How far they would go

It is the ability to take a joke, not make one, that proves you have a sense of humor. ~Max Eastman

It's April Fool's day, I remembered my worst April fool's was being told that a teacher wanted to meet me at the teachers lounge. (Not surprisingly..the teacher in question didn't made any such request).Lucky for me at my pranking classmates the teacher was cool about it even the teacher which I cut class from had fun laughing when I told her that I got punked.

Throughout the history not many people escape the April Fool's even the most tyrant ruler seems to enjoy this day.(Saddam Hussein put on April Fool's joke in his son newspaper to fools Iraqi's citizens) Let's check some of the most ridicilous April Fool's joke ever...and how far did people go to pull the prank.

The Iraqi Ambassador's Final Joke

On April 1, 2003, as thousands of American-led coalition troops stormed across Iraq, the Iraqi ambassador to Russia, Abbas Khalaf Kunfuth, held a press conference in Moscow. Many were expecting him to announce that Iraq conceded defeat. Instead Kunfuth chose this moment to hold a gag press conference. Holding up a piece of paper that he identified as a news flash from Reuters, he read aloud from it: "The Americans have accidentally fired a nuclear missile into British forces, killing seven." Immediately the room full of reporters went silent with shock. Then Kunfuth grinned and shouted 'April Fools!' Only a few days after this unexpected moment of levity, the Iraqi government completely collapsed.

Releasing The Prisoners

Imagine reading that your husband or brother who has been held in a squalid Romanian prison for years is finally going to be released. You make the long journey to the prison and stand outside the prison gates, waiting desperately for the moment you'll be reunited with your loved one, only to hear... 'April Fools! No one's being released!' This experience happened to sixty people in April 2000 who read in the Opinia newspaper that their loved ones were going to be released from the Baia Mare prison in Romania. They made the long journey to the prison, only to learn that the paper had played an April Fool's joke on them. The Opinia later published an apology.

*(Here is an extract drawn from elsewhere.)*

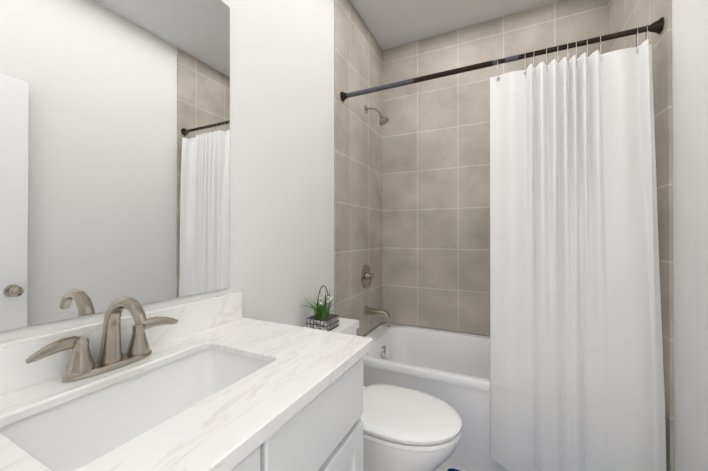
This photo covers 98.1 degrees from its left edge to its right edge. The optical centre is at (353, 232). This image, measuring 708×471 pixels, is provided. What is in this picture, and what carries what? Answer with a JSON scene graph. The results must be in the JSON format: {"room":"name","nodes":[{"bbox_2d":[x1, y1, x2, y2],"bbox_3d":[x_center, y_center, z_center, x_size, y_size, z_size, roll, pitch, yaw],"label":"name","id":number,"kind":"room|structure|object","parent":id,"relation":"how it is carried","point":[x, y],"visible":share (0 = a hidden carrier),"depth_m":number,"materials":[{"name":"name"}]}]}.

Changing the National Anthem

In the last year of the millennium, BBC Radio 4 startled anybody tuned in to listen its Today program with the new decision of the British Parliament to change the British National anthem from the monopoly-advocating "God Save the Queen" to a Euro Anthem sung in German that used extracts from Beethoven's music. Pupils of a German school in London sang the anthem that was aired. It is said that even the royal family was stunned with the announcement and Prince Charles's office telephoned Radio 4 to ask them for a copy of the new anthem. Though, St. James Palace insisted later that it had not been fooled but was only playing along with the prank.

Floating in Time

In 1976, BBC Radio 2 aired an announcement by the British astronomer Patrick Moore that at 9:47 AM the audience can all experience once-in-a-lifetime astronomical event in which the planet Pluto would pass behind Jupiter and thus, due to the gravitational alignment during this planet, the Earth's gravity would lessen and people can jump higher at that very moment and may even have a floating sensation like the astronomers do in the space. Liars and gossip-mongers found it a good opportunity to claim that they indeed had experienced the sensation and one woman even called in to report that at that very moment she was sitting with her eleven friends, when they all rose from their chairs and floated around the room. Liars, liars!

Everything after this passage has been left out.